Which gives you both the reason for Hazlitt’s list, which appeared in book form as The Free Man’s Library, and the reason you should be interested in it: because if you don’t know capitalism’s proud history and the intellectual tradition of liberty and laissez faire, then you leave your “progressive” enemies free to redefine it and misrepresent it for you – just as they redefined the word “liberal,” and the likes of Mr Trotter will always misrepresent capitalism – and you leave your would-be friends to sell out the very things they, and you, purport to uphold.

    "Oh, Liberty!" Madame Roland is said to have exclaimed as she passed a statue to that goddess on her way to the guillotine, "what crimes are committed in thy name!" Looking at the world today, we are tempted to stress the intellectual crimes committed in the name of liberty as much as the moral crimes. Never were men more ardent in defense of "liberty" than they are today; but never were there more diverse concepts of what constitutes true liberty. Many of today's writers who are most eloquent in their arguments for liberty in fact preach philosophies that would destroy it.

SS468Very true. The greatest tragedy can be to attempt the right things for the wrong reasons. If  take up intellectual arms you’re going to need intellectual ammunition – which means knowing and taking advantage of the intellectual tradition that came before you.

    Now this tradition, rich and deep and noble as it is, is being treated by most present-day intellectuals almost as if it had never existed. . .
    This bibliography, [Hazlitt hopes], will help to clarify as well as to mobilize the case for individualism and true liberalism. It is designed to strengthen individualists in their knowledge and convictions, to place in their hands the intellectual weapons that will help them to combat the totalitarian trend. It is designed, also, to call attention to the richness of the truly liberal tradition, to the excellent books and the many noble minds that have helped to shape it.

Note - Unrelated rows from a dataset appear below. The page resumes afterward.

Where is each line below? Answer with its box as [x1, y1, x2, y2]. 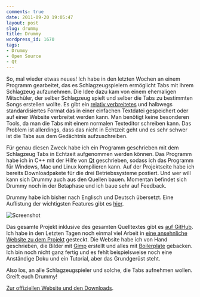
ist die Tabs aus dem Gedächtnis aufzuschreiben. [6, 132, 128, 139]
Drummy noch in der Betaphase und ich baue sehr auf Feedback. [6, 182, 167, 189]
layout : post [6, 20, 39, 26]
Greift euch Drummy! [6, 272, 58, 280]
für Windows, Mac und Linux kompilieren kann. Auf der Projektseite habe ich [6, 163, 195, 170]
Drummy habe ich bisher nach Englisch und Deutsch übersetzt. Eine [6, 194, 174, 201]
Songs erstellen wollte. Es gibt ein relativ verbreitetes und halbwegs [6, 100, 173, 108]
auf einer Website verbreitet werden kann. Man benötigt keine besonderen [6, 113, 190, 120]
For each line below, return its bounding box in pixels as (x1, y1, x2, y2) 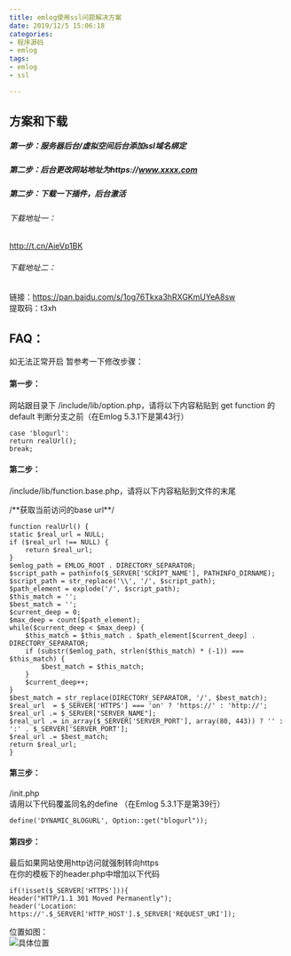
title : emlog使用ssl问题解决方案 (9, 12, 122, 22)
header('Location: (9, 902, 77, 912)
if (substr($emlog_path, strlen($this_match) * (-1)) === (25, 647, 244, 655)
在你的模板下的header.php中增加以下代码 (9, 869, 161, 880)
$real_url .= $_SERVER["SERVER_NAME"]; (9, 709, 157, 718)
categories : (9, 29, 53, 38)
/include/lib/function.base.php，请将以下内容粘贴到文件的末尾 (9, 486, 237, 496)
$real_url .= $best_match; (9, 732, 109, 741)
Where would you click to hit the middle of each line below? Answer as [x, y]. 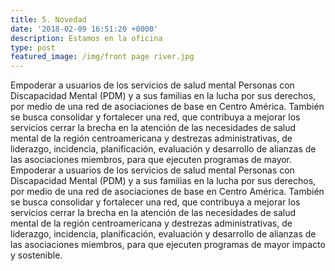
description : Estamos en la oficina [86, 38]
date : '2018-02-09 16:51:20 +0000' [84, 29]
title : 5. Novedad [48, 19]
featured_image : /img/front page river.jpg [102, 57]
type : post [33, 47]
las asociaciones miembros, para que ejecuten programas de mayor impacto [168, 245]
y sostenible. [36, 255]
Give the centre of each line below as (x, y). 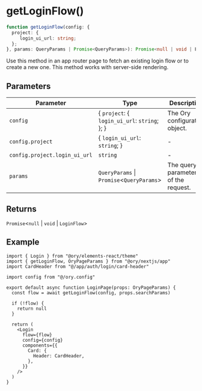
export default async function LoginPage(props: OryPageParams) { (91, 287)
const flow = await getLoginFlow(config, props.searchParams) (91, 292)
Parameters (29, 86)
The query (182, 165)
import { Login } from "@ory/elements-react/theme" (72, 256)
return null (32, 308)
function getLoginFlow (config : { (48, 27)
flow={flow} (37, 335)
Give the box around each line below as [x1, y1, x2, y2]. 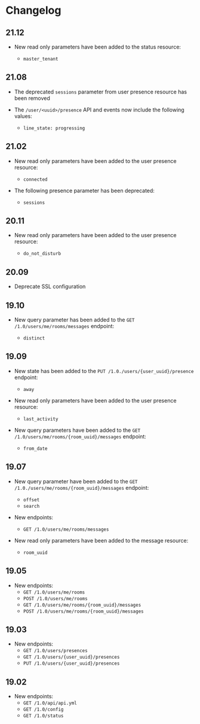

Read Hazlitt’s introduction to get yourself started – and to find out his “top ten classics,” his top ten from a half-century ago, and the books he suggests you might want to start with.  And feel free to compare it to my own.

9 comments:

Quoth the Raven said...

I would reccomend as an internet resource the Molinari Institute
The form of social organization known as the State, an increasingly virulent parasite on civil society, is entering the final stages of an unsustainable growth that threatens the existence of civilisation itself. The mission of the Molinari Institute is to promote understanding of the philosophy of Market Anarchism as a sane, consensual alternative to the hypertrophic violence of the State.
The Institute takes its name from Gustave de Molinari (1819-1912), originator of the theory of Market Anarchism.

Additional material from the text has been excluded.